Less than two weeks later, on March 17, 1985, Jimmy Gately was dead at age fifty-three. Bill recalls that he “cried like a baby” when he heard the news.
In the spring of 1986, Bill’s twenty-five-year-old daughter Terri was diagnosed with cancer. She survived and has remained cancer-free. But at the time, it was another agonizing episode in Bill Anderson’s spiral of misfortune. As the decade ended, he learned that the failure of his PoFolks restaurant chain might ruin him financially.
“When the PoFolks restaurant thing collapsed on top of all this, the despair was certainly there,” he comments. “I had been so naïve. My name was on all of these restaurant leases and all of their equipment leases [as a guarantee]. When they all fell in my lap, I thought you had to pay one hundred cents on the dollar, so I did. Then there were no dollars left. Then I found out I could have paid fifty cents on the dollar, thirty cents on some of them. That’s the way I got out of the rest of the debts.
“I thought it was never going to end. I fought lawsuits and all kinds of stuff. It cost me two or three fortunes, but I finally paid off everybody I had to pay off. I should have had much better financial advice. I flunked two subjects in school—math and music!
“I don’t mean to sound like I’m this much of a hero or something, but I just kept fighting my way through it. I just kept putting one foot in front of the other. . . . I had to work the road. I’d take dates on the road where I’d almost lose money or would just barely break even, hoping I could sell enough pictures and albums. When you’re broke, you want to come home with whatever you can come
home with.
“I guess maybe I was so focused on all the things I had to do that I didn’t have time to sit around and wallow in self-pity. I know there were times when it was awfully rough, but I am just not a ‘woe-is-me’ kind of guy.
“When Becky was in the hospital and going through all of that, I had reconnected with a Sunday-school class and my church group. I had started going again. I’ve never been a religious fanatic. I’ve never worn it on my sleeve. But I have always had a deep and abiding faith. I’ve always felt there was somebody looking out for me.
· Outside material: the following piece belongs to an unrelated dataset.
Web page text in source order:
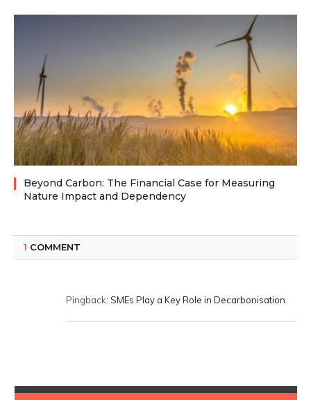
Beyond Carbon: The Financial Case for Measuring
Nature Impact and Dependency
1 COMMENT
Pingback: SMEs Play a Key Role in Decarbonisation

So my religion helped sustain me.
“And you’ve got to realize that there were other things going on in my life at that time. It wasn’t like I was doing nothing.” Throughout the decade, Bill Anderson was a major television presence, both on network and cable shows. Even so, his financial situation was precarious.
“In the back of my mind, I knew that if it finally came down to absolute push and shove, that I could sell my songs. I knew that possibility was there, but it would be like giving your kids up.”
That was certainly a devastating thing to contemplate, because songs and songwriting are at the very core of Bill Anderson’s being. Born on November 1, 1937, in Columbia, South Carolina, he was devoted to country music even as a tot.
“My mother and dad told me that I could find country music on the radio a long time before I could tie my shoelaces,” Bill reports. “There was no television. I turned on my radio, my little theater of the mind, and I listened to those artists and to those songs, and there was something in there that spoke to me. The songs that I really liked were the story songs, the songs that painted pictures with words.
“I was a big Hank Williams fan. And I noticed on his records that he not only sang the songs, he wrote them.
“I was about ten or eleven years old when I wrote my first song. It was called ‘Carry Me to My Texas Home.’ I had never been west of Carrollton, Georgia, at the time, but Texas sounded like something a true country artist ought to be writing and singing about. I was fifteen years old and in the tenth grade at Avondale High School [in Atlanta] when three buddies and I decided to form a band.”